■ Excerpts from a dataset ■
•••
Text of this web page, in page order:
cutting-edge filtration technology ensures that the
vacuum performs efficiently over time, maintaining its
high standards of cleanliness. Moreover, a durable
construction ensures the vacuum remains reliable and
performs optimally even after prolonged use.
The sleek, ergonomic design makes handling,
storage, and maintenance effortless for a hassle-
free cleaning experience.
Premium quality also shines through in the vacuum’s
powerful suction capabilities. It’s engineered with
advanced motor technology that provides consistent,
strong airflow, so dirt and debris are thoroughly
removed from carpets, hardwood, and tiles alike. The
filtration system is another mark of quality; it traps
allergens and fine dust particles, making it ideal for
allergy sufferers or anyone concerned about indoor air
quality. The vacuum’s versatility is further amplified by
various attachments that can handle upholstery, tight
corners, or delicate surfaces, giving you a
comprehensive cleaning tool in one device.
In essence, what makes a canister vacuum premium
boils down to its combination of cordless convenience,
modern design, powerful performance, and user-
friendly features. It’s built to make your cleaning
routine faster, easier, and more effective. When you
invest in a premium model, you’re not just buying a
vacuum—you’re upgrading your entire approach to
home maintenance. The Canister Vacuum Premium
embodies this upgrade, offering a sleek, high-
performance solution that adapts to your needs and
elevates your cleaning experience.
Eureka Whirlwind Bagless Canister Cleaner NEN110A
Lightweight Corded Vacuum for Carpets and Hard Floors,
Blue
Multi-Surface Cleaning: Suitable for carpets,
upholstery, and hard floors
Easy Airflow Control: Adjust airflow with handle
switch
•••
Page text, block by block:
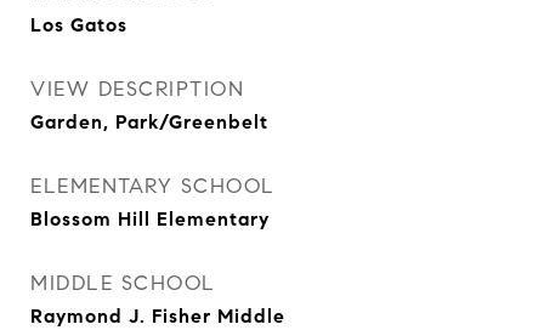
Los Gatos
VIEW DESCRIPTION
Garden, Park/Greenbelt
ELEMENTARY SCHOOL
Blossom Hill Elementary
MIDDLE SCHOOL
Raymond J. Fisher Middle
•••
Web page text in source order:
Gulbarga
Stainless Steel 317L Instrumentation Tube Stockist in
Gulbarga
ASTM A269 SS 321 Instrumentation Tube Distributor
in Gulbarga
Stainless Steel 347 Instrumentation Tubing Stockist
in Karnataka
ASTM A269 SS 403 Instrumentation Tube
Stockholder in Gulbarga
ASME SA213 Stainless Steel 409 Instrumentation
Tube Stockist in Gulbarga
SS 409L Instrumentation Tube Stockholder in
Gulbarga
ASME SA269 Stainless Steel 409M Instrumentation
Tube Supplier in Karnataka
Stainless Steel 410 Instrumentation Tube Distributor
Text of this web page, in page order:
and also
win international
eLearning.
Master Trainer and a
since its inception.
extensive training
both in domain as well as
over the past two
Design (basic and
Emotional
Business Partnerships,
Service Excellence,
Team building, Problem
•••
■ About this task ■
Where does the word "ASTM" occur in the data? Copy every line that has it.

■ Answer for the task ■
ASTM A269 SS 321 Instrumentation Tube Distributor
ASTM A269 SS 403 Instrumentation Tube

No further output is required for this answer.